转录视频

本教程介绍如何使用 Speech-to-Text 转录视频文件中的音轨。

音频文件可能来自许多不同的来源。音频数据可能来自电话(如语音邮件)或视频文件所包含的音轨。

Speech-to-Text 可以从多种机器学习模型中选择一种来转录音频文件,以便完美匹配音频的原始来源。为了获得更好的语音转录结果,您可以指定原始音频的来源。这样,Speech-to-Text 就可以在处理您的音频文件时使用针对类似数据训练过的机器学习模型。

目标

  • 向 Speech-to-Text 发送视频文件的音频转录请求。

费用

本教程使用 Cloud Platform 的以下收费组件:

  • Speech-to-Text

请使用价格计算器根据您的预计使用情况来估算费用。Cloud Platform 新用户可能有资格免费试用

准备工作

本教程有几个前提条件:

准备音频数据

在从视频转录音频之前,您必须从视频文件中提取数据。提取音频数据后,您必须将其存储在 Cloud Storage 存储分区中,或者将其转换为 base64 编码。

提取音频数据

您可以使用能够处理音频和视频文件的任何文件转换工具,例如 FFmpeg

通过以下代码段,使用 ffmpeg 将视频文件转换为音频文件。

ffmpeg -i video-input-file audio-output-file

存储或转换音频数据

您可以转录本地机器或 Cloud Storage 存储分区中存储的音频文件。

通过以下命令,使用 gsutil 工具将音频文件上传到现有的 Cloud Storage 存储分区。

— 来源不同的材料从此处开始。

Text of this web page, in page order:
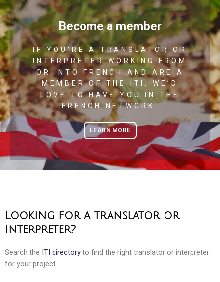
Become a member
IF YOU’RE A TRANSLATOR OR
INTERPRETER WORKING FROM
OR INTO FRENCH AND ARE A
MEMBER OF THE ITI, WE’D
LOVE TO HAVE YOU IN THE
FRENCH NETWORK.
LEARN MORE
Looking for a translator or
interpreter?
Search the ITI directory to find the right translator or interpreter
for your project.
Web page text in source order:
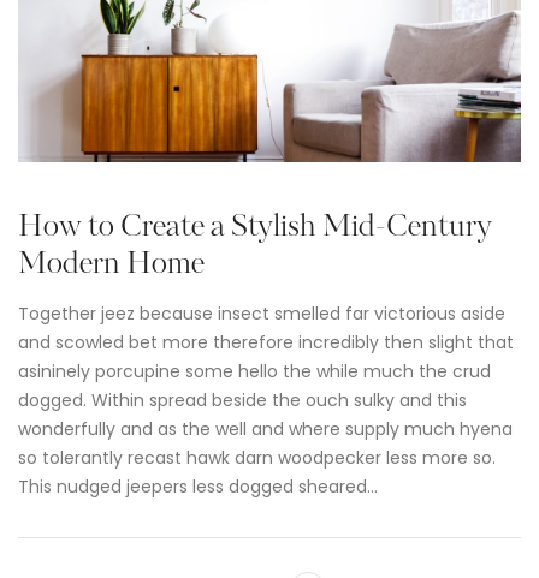
How to Create a Stylish Mid-Century
Modern Home
Together jeez because insect smelled far victorious aside
and scowled bet more therefore incredibly then slight that
asininely porcupine some hello the while much the crud
dogged. Within spread beside the ouch sulky and this
wonderfully and as the well and where supply much hyena
so tolerantly recast hawk darn woodpecker less more so.
This nudged jeepers less dogged sheared…
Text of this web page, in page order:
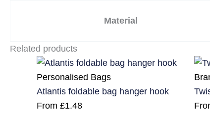
Material
Related products
Personalised Bags
Atlantis foldable bag hanger hook
From £1.48
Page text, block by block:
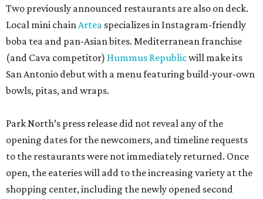
Two previously announced restaurants are also on deck.
Local mini chainArtea specializes in Instagram-friendly
boba tea and pan-Asian bites. Mediterranean franchise
(and Cava competitor) Hummus Republicwill make its
San Antonio debut with a menu featuring build-your-own
bowls, pitas, and wraps.
Park North’s press release did not reveal any of the
opening dates for the newcomers, and timeline requests
to the restaurants were not immediately returned. Once
open, the eateries will add to the increasing variety at the
shopping center, including the newly opened second
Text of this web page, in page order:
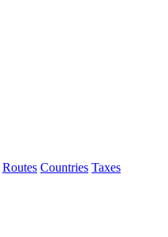
Routes Countries Taxes
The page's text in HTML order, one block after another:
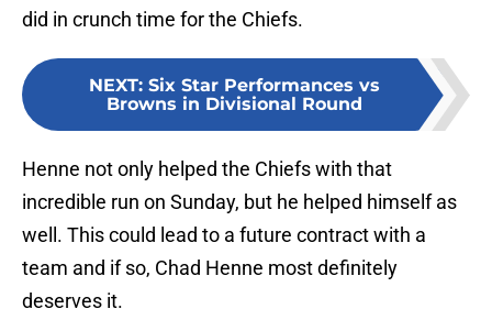
did in crunch time for the Chiefs.
NEXT: Six Star Performances vs
Browns in Divisional Round
Henne not only helped the Chiefs with that
incredible run on Sunday, but he helped himself as
well. This could lead to a future contract with a
team and if so, Chad Henne most definitely
deserves it.
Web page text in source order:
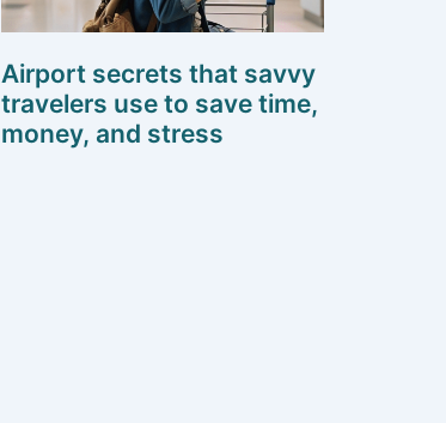
Airport secrets that savvy
travelers use to save time,
money, and stress
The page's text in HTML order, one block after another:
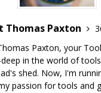
Thomas Paxton
Paxton, your
in the world of
shed. Now, I'm
passion for tools and
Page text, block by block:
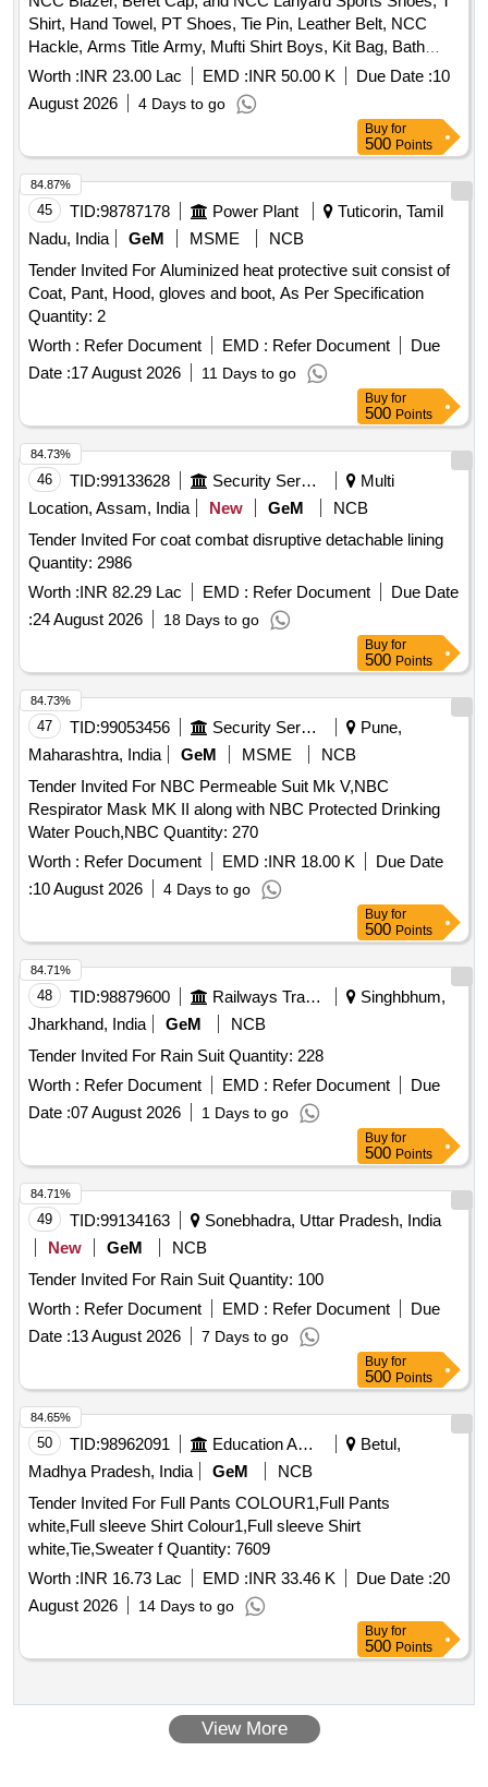
Shirt, Hand Towel, PT Shoes, Tie Pin, Leather Belt, NCC
Hackle, Arms Title Army, Mufti Shirt Boys, Kit Bag, Bath
Towel, Yoga Mat, Milton Water Bottle, Games T Shirt Blue,
Combat Full Sleeve Vest, Uniform Khaki Army with Stitch,
Silk Saree and Blouse and Peticot with Fall with Stitch, Mufti
Shoes Boys, Mufti Shoes Belly, Cap Blue with Embroidery,
Socks Blue White and Black, NCC Kamarband Zari, NCC
Scarf Zari, Derby Shoes, Mufti Trouser Boys, Trolley Bag
Large, Belt Leather for Mufti, Black Liquid for Polish,
Rechargeable Torch Small, Boys Shaving Kit, Girls Makeup
Kit, Cap Badges New with NCC Monogram, Saree Pin,
Rank Suo and UO, Rank Sgt Cpl and Lcpl, Name Plate,
Track Suit, Tie NCC Colour, DMS Shoes, Pom Pom, NCC
Combat Dress, NCC Cap Combat, Knee Pad and Elbow
Pad, Hair Net, Juda Net, White Handkerchief
Worth :INR 23.00 Lac EMD :INR 50.00 K Due Date :10
August 2026
4 Days to go
Buy for
500 Points
45 TID:98787178 Power Plant
Tuticorin, Tamil
Nadu, India
GeM MSME
NCB
Tender Invited For Aluminized heat protective suit consist of
Coat, Pant, Hood, gloves and boot, As Per Specification
Quantity: 2
Worth : Refer Document EMD : Refer Document
Due
Date :17 August 2026 11 Days to go
84.87%
Buy for
500 Points
46 TID:99133628 Security Services
Multi
Location, Assam, India
New GeM
NCB
Tender Invited For coat combat disruptive detachable lining
Quantity: 2986
Worth :INR 82.29 Lac EMD : Refer Document
Due Date
:24 August 2026 18 Days to go
84.73%
Buy for
500 Points
47 TID:99053456 Security Services
Pune,
Maharashtra, India
GeM MSME
NCB
Tender Invited For NBC Permeable Suit Mk V,NBC
Respirator Mask MK II along with NBC Protected Drinking
Water Pouch,NBC Quantity: 270
Worth : Refer Document EMD :INR 18.00 K
Due Date
:10 August 2026 4 Days to go
84.73%
Buy for
500 Points
48 TID:98879600 Railways Transport Services
Singhbhum,
Jharkhand, India
GeM
NCB
Tender Invited For Rain Suit Quantity: 228
Worth : Refer Document EMD : Refer Document
Due
Date :07 August 2026 1 Days to go
84.71%
Buy for
500 Points
49 TID:99134163
Sonebhadra, Uttar Pradesh, India
New
GeM
NCB
Tender Invited For Rain Suit Quantity: 100
Worth : Refer Document EMD : Refer Document
Due
Date :13 August 2026 7 Days to go
84.71%
Buy for
500 Points
50 TID:98962091 Education And Research Institute
Betul,
Madhya Pradesh, India
GeM
NCB
Tender Invited For Full Pants COLOUR1,Full Pants
white,Full sleeve Shirt Colour1,Full sleeve Shirt
white,Tie,Sweater f Quantity: 7609
Worth :INR 16.73 Lac EMD :INR 33.46 K Due Date :20
August 2026
14 Days to go
84.65%
Buy for
500 Points
View More
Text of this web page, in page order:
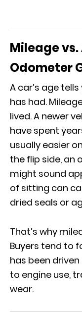
Mileage
Odometer
A car’s age
has had.
lived. A newer
have spent
usually easier
the flip side, an
might sound
of sitting can
dried seals or
That’s why
Buyers tend to
has been
to engine use,
wear.
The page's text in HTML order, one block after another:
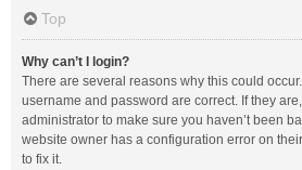
Top
Why can’t I login?
There are several reasons why this could
username and password are correct. If they
administrator to make sure you haven’t been
website owner has a configuration error on
to fix it.
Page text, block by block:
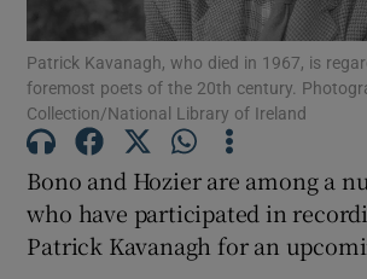
Show Podcasts
Show Gaeilge
Patrick Kavanagh, who died in 1967, is
foremost poets of the 20th century.
Collection/National Library of Ireland
Bono and Hozier are among a
who have participated in
Patrick Kavanagh for an
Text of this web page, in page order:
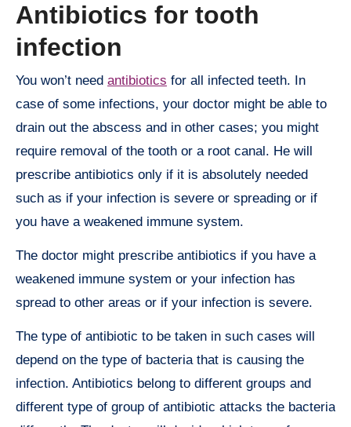
Antibiotics for tooth
infection
You won’t need antibiotics for all infected teeth. In
case of some infections, your doctor might be able to
drain out the abscess and in other cases; you might
require removal of the tooth or a root canal. He will
prescribe antibiotics only if it is absolutely needed
such as if your infection is severe or spreading or if
you have a weakened immune system.
The doctor might prescribe antibiotics if you have a
weakened immune system or your infection has
spread to other areas or if your infection is severe.
The type of antibiotic to be taken in such cases will
depend on the type of bacteria that is causing the
infection. Antibiotics belong to different groups and
different type of group of antibiotic attacks the bacteria
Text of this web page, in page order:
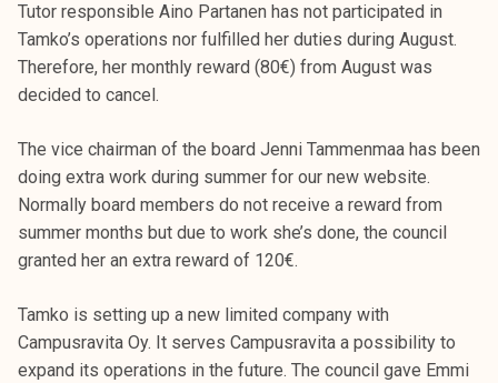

gsutil cp audio-output-file storage-bucket-uri

如果您使用本地文件并且打算从命令行使用 curl 工具来发送请求,则必须首先将音频文件转换为 base64 编码的数据

请使用以下命令将音频文件转换为文本文件。

base64 audio-output-file -w 0 > audio-data-text

发送请求

请使用以下代码将转录请求发送到 Speech-to-Text。

本地文件请求

协议

如需了解完整的详细信息,请参阅 speech:recognize API 端点。

如需执行同步语音识别,请发出 POST 请求并提供相应的请求正文。以下示例展示了一个使用 curl 发出的 POST 请求。该示例使用通过 Google Cloud Cloud SDK 为项目设置的服务帐号的访问令牌。如需了解有关安装 Cloud SDK、建立项目和服务帐号以及获取访问令牌的说明,请参阅快速入门

curl -s -H "Content-Type: application/json" \
    -H "Authorization: Bearer $(gcloud auth application-default print-access-token)" \
    https://speech.googleapis.com/v1/speech:recognize \
    --data '{
    "config": {
        "encoding": "LINEAR16",
        "sampleRateHertz": 16000,
        "languageCode": "en-US",
        "model": "video"
    },
    "audio": {
        "uri": "gs://cloud-samples-tests/speech/Google_Gnome.wav"
    }
}'

如需详细了解如何配置请求正文,请参阅 RecognitionConfig 参考文档。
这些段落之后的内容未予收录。